In general, as a means to produce a large amount of a monoclonal antibody by hybridoma and host cells into which the antibody gene has been inserted, the method of increasing the number of cells per culture solution and the method of improving the production of a substance per cell have been studied.
The method of increasing the number of cells per culture solution is preferable, however, the increased number of cells does not necessarily lead to a high production of an antibody. It is important to select and isolate a single cell line with a high antibody productivity and culture the single cell line. Selection and isolation of cell lines with high antibody productivity (for example, hybridoma and recombinant cells) are laborious, but are extremely important factors for the purpose of increasing the productivity of cells producing a desired monoclonal antibody.
On the other hand, in the production of a desired protein using recombinant cells, the following method is used to increase the expression efficiency of a desired protein-encoding gene introduced into recombinant cells, and thus, increase the production of the desired protein. Namely, dihydrofolate reductase (DHFR) gene or glutamate synthase (GS) gene is introduced together with the gene encoding the desired protein into the recombinant cells to increase the copy number of the gene of the desired protein (for example, WO81/02426 and WO87/04462).
Taking the DHFR gene as an example, in these methods, specifically, an expression vector is constructed in which DHFR gene has been inserted near the gene encoding a desired protein, host cells are transformed with the expression vector, and drug-resistant lines are selected by culturing the host cells in the presence of a drug (for example, methotrexate (MTX), phosphinotricine, methionine sulfoximine).
In the obtained drug-resistant strains, the copy number of the introduced dhfr gene is increased (gene-amplified) and flanking genes are also amplified at the same time.
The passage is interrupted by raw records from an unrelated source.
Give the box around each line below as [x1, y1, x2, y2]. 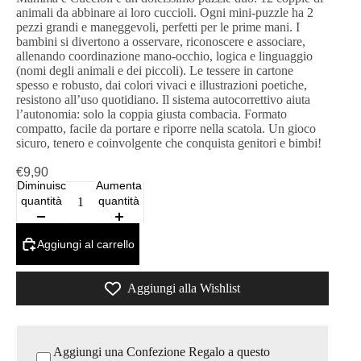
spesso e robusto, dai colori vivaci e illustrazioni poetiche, [16, 78, 307, 92]
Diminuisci [17, 179, 68, 193]
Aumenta [96, 179, 143, 193]
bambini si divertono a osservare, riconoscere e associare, [16, 35, 305, 48]
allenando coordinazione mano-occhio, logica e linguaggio [16, 49, 313, 63]
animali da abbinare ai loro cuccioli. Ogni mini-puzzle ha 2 [16, 6, 313, 19]
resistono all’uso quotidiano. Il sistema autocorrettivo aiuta [16, 93, 310, 106]
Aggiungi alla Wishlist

It can be expected that, as a result of the amplified copy number of the gene encoding the desired protein, the desired protein production will also be increased.
In immortalized B cells (for example, hybridoma obtained by fusing the above B cells and myeloma cells) obtained by immortalizing monoclonal antibody-producing B cells isolated from a mammal immunized by an antigen, both the rearranged immunoglobulin heavy chain gene (IgH gene) and the rearranged immunoglobulin light chain gene (IgL gene) have been incorporated into the genome.
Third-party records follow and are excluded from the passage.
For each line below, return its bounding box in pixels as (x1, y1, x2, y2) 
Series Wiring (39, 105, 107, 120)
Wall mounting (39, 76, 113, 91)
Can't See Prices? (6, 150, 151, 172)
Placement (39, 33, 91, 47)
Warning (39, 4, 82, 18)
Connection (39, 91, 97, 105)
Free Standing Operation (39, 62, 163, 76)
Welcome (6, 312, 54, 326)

In order to amplify the IgH and IgL genes by the above gene-amplification gene, it is necessary to identify the location of each gene on the genome and to insert the gene-amplification gene near each gene.
This method is theoretically possible, however, it requires enormous time and labor and it is impossible to target the gene-amplification gene at a desired location on the genome of the immortalized B cells.